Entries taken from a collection
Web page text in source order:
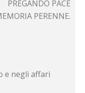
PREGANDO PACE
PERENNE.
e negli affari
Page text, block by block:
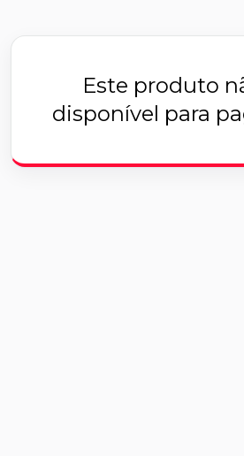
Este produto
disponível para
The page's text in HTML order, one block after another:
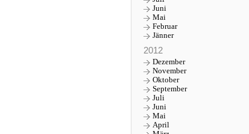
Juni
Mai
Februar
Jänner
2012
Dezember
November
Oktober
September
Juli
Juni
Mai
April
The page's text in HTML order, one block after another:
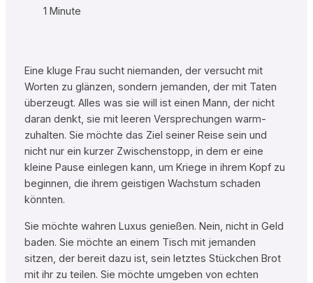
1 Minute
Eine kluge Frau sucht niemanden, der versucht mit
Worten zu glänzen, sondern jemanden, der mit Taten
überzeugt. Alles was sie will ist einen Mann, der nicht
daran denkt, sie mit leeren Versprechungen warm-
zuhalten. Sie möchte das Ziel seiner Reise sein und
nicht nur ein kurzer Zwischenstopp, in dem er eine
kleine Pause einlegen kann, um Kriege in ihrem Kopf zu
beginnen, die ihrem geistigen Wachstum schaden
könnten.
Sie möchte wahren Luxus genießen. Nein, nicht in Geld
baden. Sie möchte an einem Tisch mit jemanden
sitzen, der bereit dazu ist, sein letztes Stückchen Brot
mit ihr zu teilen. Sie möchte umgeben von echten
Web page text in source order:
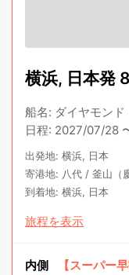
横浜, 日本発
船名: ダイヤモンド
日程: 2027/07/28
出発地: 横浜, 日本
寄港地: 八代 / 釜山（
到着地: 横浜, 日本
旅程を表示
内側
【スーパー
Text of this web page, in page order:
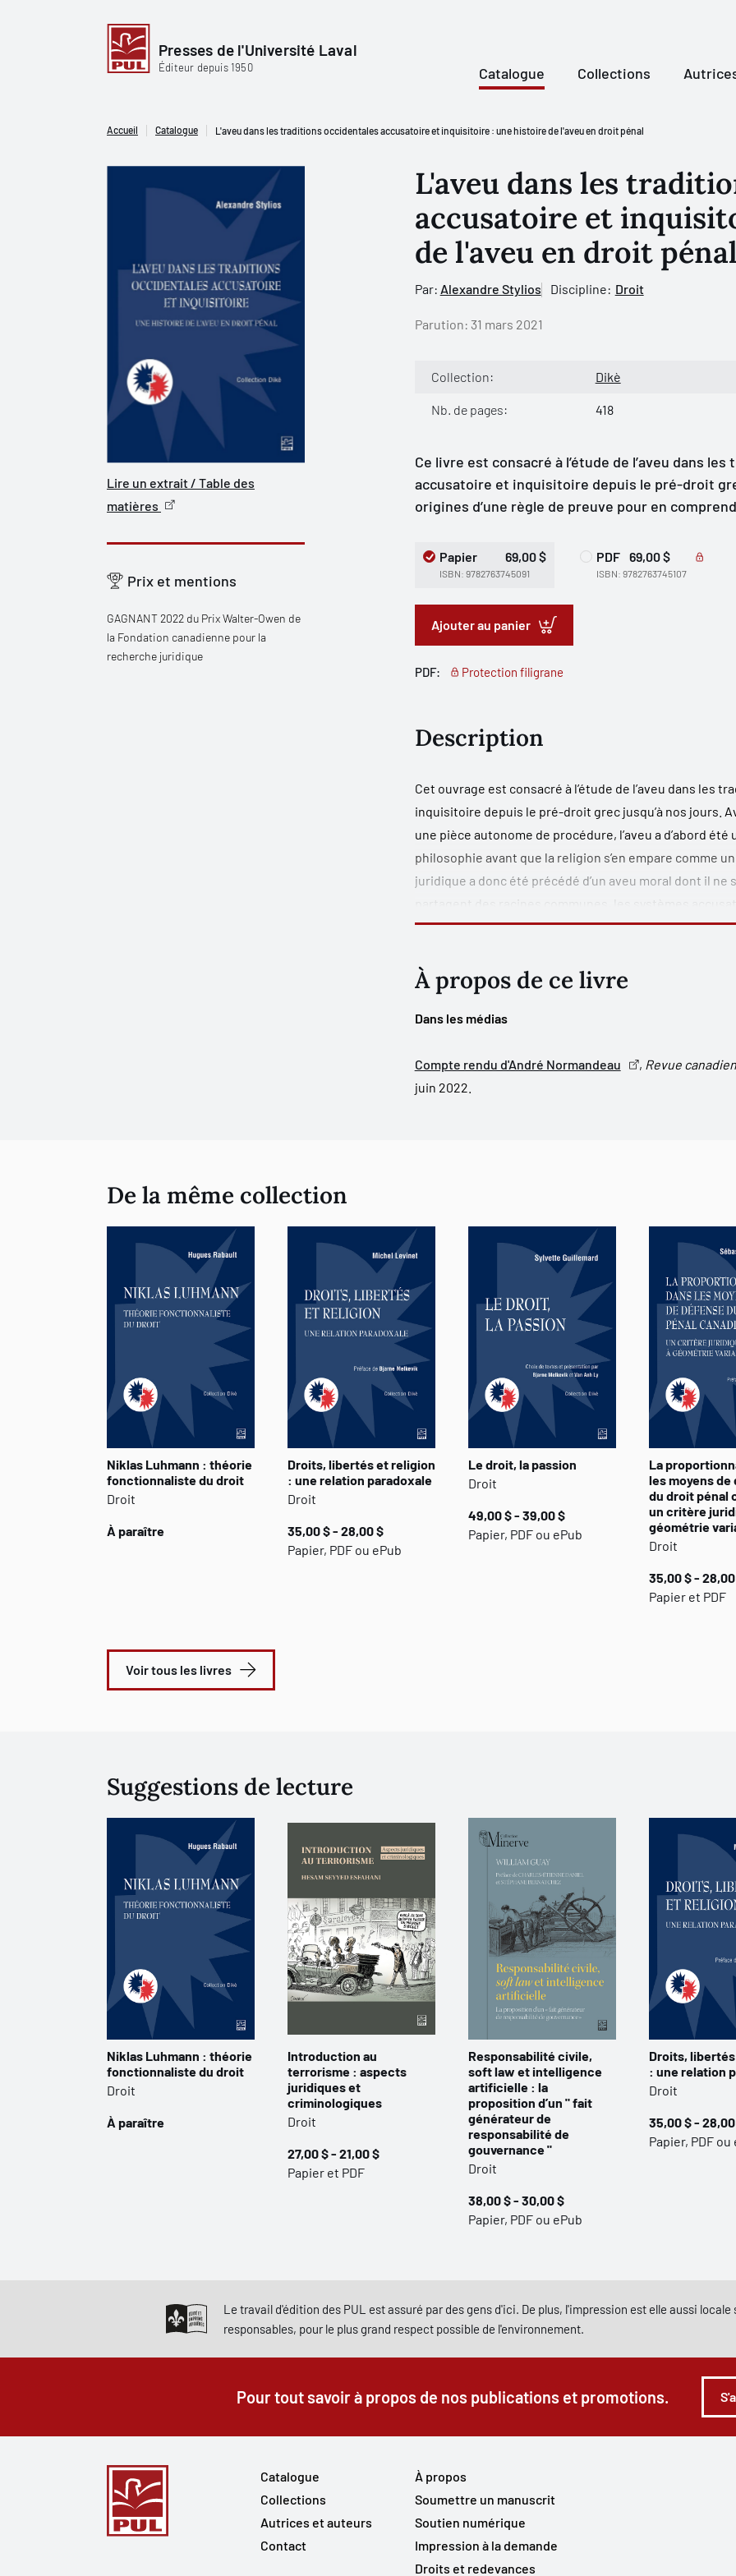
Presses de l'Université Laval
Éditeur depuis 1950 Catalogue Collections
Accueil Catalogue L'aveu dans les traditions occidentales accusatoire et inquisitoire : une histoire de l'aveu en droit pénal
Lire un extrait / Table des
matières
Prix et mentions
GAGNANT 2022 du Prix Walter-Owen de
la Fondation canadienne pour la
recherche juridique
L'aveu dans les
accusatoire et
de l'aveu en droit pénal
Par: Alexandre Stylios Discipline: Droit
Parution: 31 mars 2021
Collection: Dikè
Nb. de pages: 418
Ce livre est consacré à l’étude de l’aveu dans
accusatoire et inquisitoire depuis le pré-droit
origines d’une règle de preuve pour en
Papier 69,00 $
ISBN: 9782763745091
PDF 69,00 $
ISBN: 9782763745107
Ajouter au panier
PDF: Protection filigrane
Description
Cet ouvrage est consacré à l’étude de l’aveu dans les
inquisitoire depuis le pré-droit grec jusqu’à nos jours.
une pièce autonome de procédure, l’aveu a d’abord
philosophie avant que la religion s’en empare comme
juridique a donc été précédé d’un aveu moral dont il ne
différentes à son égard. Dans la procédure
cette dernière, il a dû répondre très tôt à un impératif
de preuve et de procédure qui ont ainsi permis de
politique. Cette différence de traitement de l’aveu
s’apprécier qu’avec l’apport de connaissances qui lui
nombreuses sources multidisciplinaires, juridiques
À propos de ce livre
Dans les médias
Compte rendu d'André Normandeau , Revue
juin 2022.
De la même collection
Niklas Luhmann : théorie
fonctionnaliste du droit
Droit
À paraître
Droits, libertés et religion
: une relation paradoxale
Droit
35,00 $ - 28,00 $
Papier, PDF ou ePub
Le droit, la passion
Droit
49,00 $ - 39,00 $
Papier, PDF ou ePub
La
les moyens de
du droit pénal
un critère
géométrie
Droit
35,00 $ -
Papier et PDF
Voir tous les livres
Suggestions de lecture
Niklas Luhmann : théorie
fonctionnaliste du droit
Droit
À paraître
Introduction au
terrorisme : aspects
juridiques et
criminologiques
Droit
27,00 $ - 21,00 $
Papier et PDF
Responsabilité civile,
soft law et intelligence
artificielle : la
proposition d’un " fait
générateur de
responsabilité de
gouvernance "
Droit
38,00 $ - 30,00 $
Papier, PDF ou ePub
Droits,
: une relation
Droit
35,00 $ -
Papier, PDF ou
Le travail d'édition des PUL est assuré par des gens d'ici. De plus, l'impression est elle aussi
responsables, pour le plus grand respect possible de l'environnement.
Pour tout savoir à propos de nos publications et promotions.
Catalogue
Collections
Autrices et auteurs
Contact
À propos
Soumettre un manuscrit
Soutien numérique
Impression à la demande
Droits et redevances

Exercise details:
Go through the lines above. Select every one that has the string "étude".

Result below:
Ce livre est consacré à l’étude de l’aveu dans
Cet ouvrage est consacré à l’étude de l’aveu dans les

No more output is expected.